抜管後の呼吸不全に対する非侵襲的陽圧換気法
Noninvasive Positive-Pressure Ventilation for Respiratory Failure after Extubation
A. Esteban and Others
抜管して機械的人工呼吸を中止したあとに再挿管が必要となることはまれではなく,死亡率の上昇と関連している.非侵襲的陽圧換気法は,抜管後に呼吸不全をきたした患者に対する有望な治療法として提案されてきたが,最近,単一施設で行われた無作為試験では,その利益は確認されなかった.多施設共同無作為試験を実施し,非侵襲的陽圧換気法がこのような臨床状況における死亡率に及ぼす影響を評価した.

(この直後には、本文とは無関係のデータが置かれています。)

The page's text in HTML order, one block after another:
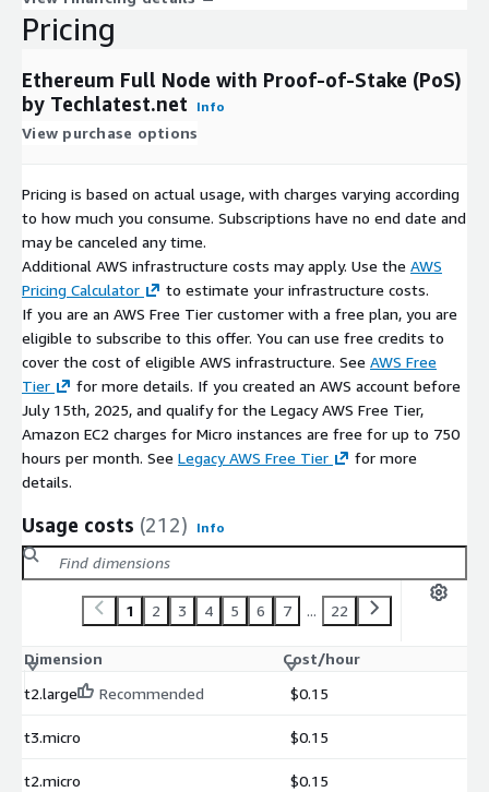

8 ヵ国 37 施設において,48 時間以上の機械的人工呼吸後に選択的に抜管され,抜管後 48 時間以内に呼吸不全をきたした患者を,呼吸マスクによる非侵襲的陽圧換気法または標準的内科的治療に無作為に割付けた.
中間解析の結果,試験を早期に中止した.この時点で,ベースライン時の特徴が類似する患者計 221 例について,非侵襲的換気(114 例)または標準的内科的治療(107 例)への無作為割付けが完了していた.再挿管の必要性について,非侵襲的換気群と標準的治療群のあいだに差はなかった(再挿管率,両群とも 48%;非侵襲的換気群の相対リスク 0.99;95%信頼区間 0.76~1.30).集中治療室での死亡率は,非侵襲的換気群のほうが標準的治療群よりも高く(25% 対 14%;相対リスク 1.78;95%信頼区間 1.03~3.20;P=0.048),呼吸不全から再挿管までの時間の中央値は,非侵襲的換気群のほうが長かった(12 時間 対 2 時間 30 分,P=0.02).
抜管後に呼吸不全をきたした任意抽出の患者において,非侵襲的陽圧換気法では再挿管の必要性は回避できず,死亡率は減少しない.